[Records from a data collection]:
= = = = =

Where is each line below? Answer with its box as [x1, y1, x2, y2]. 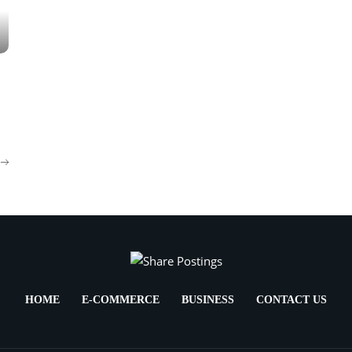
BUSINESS [181, 294, 234, 306]
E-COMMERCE [82, 294, 159, 306]
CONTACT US [256, 294, 327, 306]
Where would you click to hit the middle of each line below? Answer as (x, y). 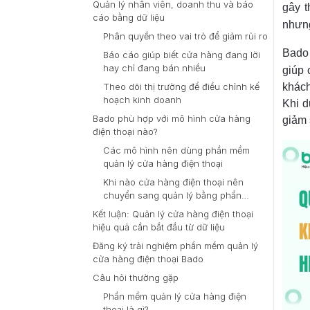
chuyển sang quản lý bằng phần (172, 195)
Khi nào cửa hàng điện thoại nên (173, 182)
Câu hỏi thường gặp (136, 278)
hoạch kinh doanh (142, 100)
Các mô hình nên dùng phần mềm (176, 151)
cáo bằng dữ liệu (129, 18)
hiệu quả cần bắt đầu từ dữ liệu (159, 227)
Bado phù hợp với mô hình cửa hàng (172, 119)
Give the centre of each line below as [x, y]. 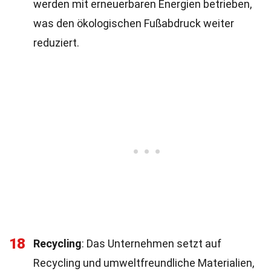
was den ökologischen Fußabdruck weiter [134, 23]
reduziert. [56, 43]
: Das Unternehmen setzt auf [152, 243]
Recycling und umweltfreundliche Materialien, [144, 263]
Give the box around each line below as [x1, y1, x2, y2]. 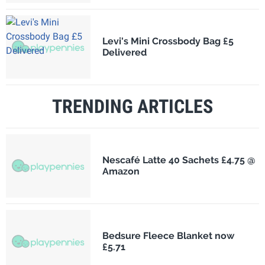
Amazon [102, 166, 140, 177]
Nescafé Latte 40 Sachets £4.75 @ [102, 154, 256, 166]
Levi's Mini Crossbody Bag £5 [102, 35, 234, 47]
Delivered [102, 47, 147, 59]
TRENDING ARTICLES [52, 95, 213, 118]
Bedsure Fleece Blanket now [102, 230, 234, 242]
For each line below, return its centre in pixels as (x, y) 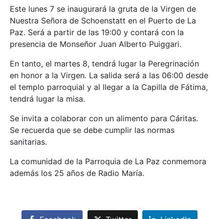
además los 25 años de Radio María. (77, 173)
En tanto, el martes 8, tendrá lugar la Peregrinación (104, 64)
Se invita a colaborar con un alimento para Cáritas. (104, 118)
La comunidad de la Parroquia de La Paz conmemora (108, 161)
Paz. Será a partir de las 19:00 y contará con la (97, 32)
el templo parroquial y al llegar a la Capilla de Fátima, (109, 87)
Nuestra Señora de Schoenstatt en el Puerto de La (103, 21)
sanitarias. (28, 142)

= = = = =

[Required action]:
Filter the lines above, keeping each one that contains the string "liệu".

[Result of the task]:
cáo bằng dữ liệu (129, 18)
hiệu quả cần bắt đầu từ dữ liệu (159, 227)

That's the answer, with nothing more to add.